I am trying to generalise the following proof in n real dimemtions:
Given a convex function $f:\mathbb{R}^n\rightarrow \mathbb{R}$, and a convex set $X\subset \mathbb{R}^n$, we will assume that the function has a locally maximum value over $X$ at $\vec{z}$ for some point in the interior of $X$. This means $\exists \varepsilon>0$, such that $\forall \vec{x}\in B_X(\vec{z}, \varepsilon),\ f(\vec{z})\ge f(\vec{x})$. Where $B_X(\vec{z}, \varepsilon)$ is a ball in $X$ of radius $\varepsilon$ centred around $\vec{z}.$\ \ Now take any two points, which are not $\vec{z}$, in this ball, and call them $\vec{x_1},\ \vec{x_2}$. We know that $f(\vec{z})\ge \max\{f(\vec{x_1}),f(\vec{x_2})\}$, WOLG we pick $f(\vec{x_1})$ to be the larger. This implies $f(\vec{z})\ge (1-t)f(\vec{x_1})+tf(\vec{x_1})\ge(1-t)f(\vec{x_1})+tf(\vec{x_2})$, for $t\in[0,1]$.

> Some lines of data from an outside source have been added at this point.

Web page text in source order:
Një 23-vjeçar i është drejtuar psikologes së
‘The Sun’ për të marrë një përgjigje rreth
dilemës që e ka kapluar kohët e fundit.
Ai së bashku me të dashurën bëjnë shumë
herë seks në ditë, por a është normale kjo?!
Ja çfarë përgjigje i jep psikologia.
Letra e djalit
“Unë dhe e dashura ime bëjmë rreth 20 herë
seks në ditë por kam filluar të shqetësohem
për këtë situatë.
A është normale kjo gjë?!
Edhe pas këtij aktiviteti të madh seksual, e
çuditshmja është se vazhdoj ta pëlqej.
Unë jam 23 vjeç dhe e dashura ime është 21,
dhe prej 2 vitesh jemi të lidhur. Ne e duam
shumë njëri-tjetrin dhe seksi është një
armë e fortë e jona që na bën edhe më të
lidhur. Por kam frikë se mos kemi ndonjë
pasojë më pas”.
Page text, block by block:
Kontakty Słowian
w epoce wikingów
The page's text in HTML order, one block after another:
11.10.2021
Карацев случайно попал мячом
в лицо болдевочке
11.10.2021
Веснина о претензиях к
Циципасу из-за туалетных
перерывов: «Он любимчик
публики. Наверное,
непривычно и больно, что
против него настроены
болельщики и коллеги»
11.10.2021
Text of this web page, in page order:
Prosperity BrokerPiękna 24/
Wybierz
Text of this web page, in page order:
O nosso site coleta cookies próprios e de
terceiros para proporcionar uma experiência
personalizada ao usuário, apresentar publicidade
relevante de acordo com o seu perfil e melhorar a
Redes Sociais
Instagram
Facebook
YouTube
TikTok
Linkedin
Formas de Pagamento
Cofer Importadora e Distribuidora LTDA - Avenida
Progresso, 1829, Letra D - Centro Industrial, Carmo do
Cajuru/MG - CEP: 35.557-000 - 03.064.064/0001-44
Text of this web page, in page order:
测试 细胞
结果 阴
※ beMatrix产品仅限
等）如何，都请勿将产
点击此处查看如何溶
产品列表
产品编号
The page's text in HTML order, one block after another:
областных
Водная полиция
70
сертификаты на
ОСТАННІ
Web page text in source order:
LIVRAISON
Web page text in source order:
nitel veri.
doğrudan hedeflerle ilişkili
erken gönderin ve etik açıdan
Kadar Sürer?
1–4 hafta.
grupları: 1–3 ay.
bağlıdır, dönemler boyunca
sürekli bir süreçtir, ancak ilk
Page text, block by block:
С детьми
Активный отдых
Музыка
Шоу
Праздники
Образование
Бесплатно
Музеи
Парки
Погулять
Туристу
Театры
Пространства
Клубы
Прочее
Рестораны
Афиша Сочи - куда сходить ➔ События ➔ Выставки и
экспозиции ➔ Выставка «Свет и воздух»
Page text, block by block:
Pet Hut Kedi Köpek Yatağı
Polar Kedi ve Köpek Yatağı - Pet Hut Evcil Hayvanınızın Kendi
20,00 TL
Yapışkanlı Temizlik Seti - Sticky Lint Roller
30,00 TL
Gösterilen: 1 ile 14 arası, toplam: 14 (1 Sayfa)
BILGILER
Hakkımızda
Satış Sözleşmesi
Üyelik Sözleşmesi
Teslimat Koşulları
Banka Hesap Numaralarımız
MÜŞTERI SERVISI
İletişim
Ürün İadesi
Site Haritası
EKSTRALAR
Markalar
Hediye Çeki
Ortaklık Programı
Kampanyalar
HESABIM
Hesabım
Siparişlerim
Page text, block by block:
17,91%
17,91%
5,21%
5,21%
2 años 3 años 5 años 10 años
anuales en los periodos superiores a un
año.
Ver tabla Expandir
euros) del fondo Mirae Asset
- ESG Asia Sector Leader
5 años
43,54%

However we cannot use this to disporve that $f$ is convex as $\vec{z}$ is not on the segment of $\vec{x_1}, \vec{x_2}$. Is there a way to use my argument with some modification of careful choosing of $\vec{x_1}, \vec{x_2}$, or is it better to prove this using calculus and show that a the function will continue to increase from a minimum point in the convex set?